Leipzig war crimes trials
During the Leipzig war crimes trials, however, which prosecuted alleged German war crimes after the end of World War I, the defence attorney's claim that an alleged war criminal "only followed orders" () was taken very seriously and resulted in both acquittals and light sentences.
The Dover Castle trial
Kapitänleutnant Karl Neumann of U-boat , who had torpedoed and sunk the British hospital ship Dover Castle in the Mediterranean Sea on 26 May 1917, stood accused of war crimes on the high seas. Neumann was able to prove, however, that he had acted under orders from his superiors in the Imperial German Navy. The Imperial German Government had accused the Allies of using hospital ships for military purposes and had announced on 19 March 1917 that U-boats could sink hospital ships under certain conditions. The court ruled that Neumann had believed the sinking to be a lawful act and found him not guilty of war crimes.

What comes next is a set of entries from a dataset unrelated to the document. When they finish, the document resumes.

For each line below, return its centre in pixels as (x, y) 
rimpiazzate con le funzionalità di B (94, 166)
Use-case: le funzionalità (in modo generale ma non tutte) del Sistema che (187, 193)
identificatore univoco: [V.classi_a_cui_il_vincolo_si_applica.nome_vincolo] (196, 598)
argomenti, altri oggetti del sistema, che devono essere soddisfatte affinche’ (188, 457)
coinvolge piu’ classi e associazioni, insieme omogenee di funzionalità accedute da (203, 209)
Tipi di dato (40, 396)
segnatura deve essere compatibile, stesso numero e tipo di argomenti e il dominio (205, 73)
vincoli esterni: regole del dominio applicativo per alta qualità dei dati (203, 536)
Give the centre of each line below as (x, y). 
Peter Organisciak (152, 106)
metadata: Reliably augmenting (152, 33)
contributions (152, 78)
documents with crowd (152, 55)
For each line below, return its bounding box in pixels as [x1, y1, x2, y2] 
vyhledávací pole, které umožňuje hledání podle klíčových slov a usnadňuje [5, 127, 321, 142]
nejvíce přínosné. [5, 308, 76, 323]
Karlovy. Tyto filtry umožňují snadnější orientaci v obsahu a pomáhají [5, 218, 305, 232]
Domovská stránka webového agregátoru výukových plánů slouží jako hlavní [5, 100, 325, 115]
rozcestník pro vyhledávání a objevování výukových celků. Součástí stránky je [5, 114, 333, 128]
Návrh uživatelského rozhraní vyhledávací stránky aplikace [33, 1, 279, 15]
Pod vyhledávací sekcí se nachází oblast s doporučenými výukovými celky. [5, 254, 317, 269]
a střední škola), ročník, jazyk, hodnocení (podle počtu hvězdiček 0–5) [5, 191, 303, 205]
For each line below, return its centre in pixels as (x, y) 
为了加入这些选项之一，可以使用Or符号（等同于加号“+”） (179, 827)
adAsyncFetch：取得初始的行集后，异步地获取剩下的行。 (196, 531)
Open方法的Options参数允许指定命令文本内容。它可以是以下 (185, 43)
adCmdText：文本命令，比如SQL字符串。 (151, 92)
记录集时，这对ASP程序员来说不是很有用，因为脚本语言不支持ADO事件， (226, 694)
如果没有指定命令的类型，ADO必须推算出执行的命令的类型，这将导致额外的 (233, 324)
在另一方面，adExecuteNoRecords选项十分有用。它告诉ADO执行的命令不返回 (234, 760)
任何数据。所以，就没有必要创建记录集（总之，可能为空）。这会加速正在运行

The Llandovery Castle trial
Oberleutnants Ludwig Dithmar and John Boldt also stood accused of war crimes on the high seas. They were two officers of the submarine SM U-86, which had not only torpedoed and sunk the Canadian hospital ship Llandovery Castle, but had also machine-gunned the survivors in the lifeboats. The sinking had taken place off the coast of Ireland on 27 June 1918 and was the deadliest Canadian maritime disaster of the First World War. 234 doctors, nurses, members of the Canadian Army Medical Corps, as well as Canadian soldiers and sailors died in the sinking and in the subsequent machine-gunning of survivors and ramming of the lifeboats by U-86's crew. Only 24 people, the occupants of a single life-raft, survived.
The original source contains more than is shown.